(Dataset items)
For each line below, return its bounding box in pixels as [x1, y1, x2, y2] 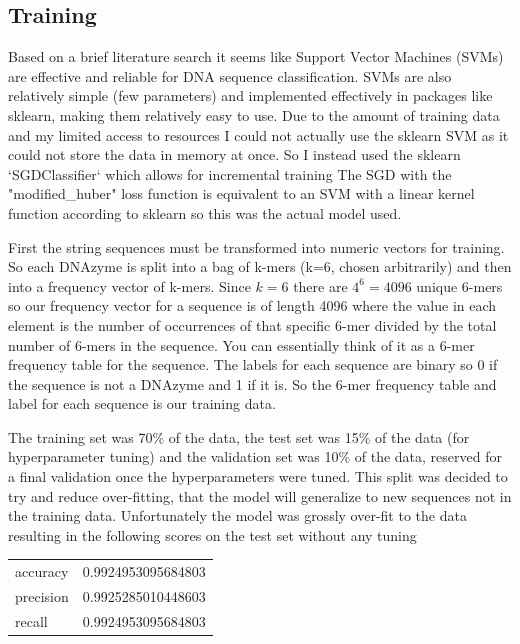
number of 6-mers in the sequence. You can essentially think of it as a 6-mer [8, 334, 475, 355]
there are [293, 275, 348, 296]
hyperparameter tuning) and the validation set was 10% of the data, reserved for [8, 446, 502, 467]
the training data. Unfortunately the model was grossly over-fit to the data [8, 505, 467, 526]
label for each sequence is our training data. [8, 393, 276, 414]
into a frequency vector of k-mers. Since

**YOUR GOAL:**
Copy exactly the line that contains "number of 6-mers" and every line after it, up to and including the last line of the records.

**SOLVED PROBLEM:**
number of 6-mers in the sequence. You can essentially think of it as a 6-mer [8, 334, 475, 355]
there are [293, 275, 348, 296]
hyperparameter tuning) and the validation set was 10% of the data, reserved for [8, 446, 502, 467]
the training data. Unfortunately the model was grossly over-fit to the data [8, 505, 467, 526]
label for each sequence is our training data. [8, 393, 276, 414]
into a frequency vector of k-mers. Since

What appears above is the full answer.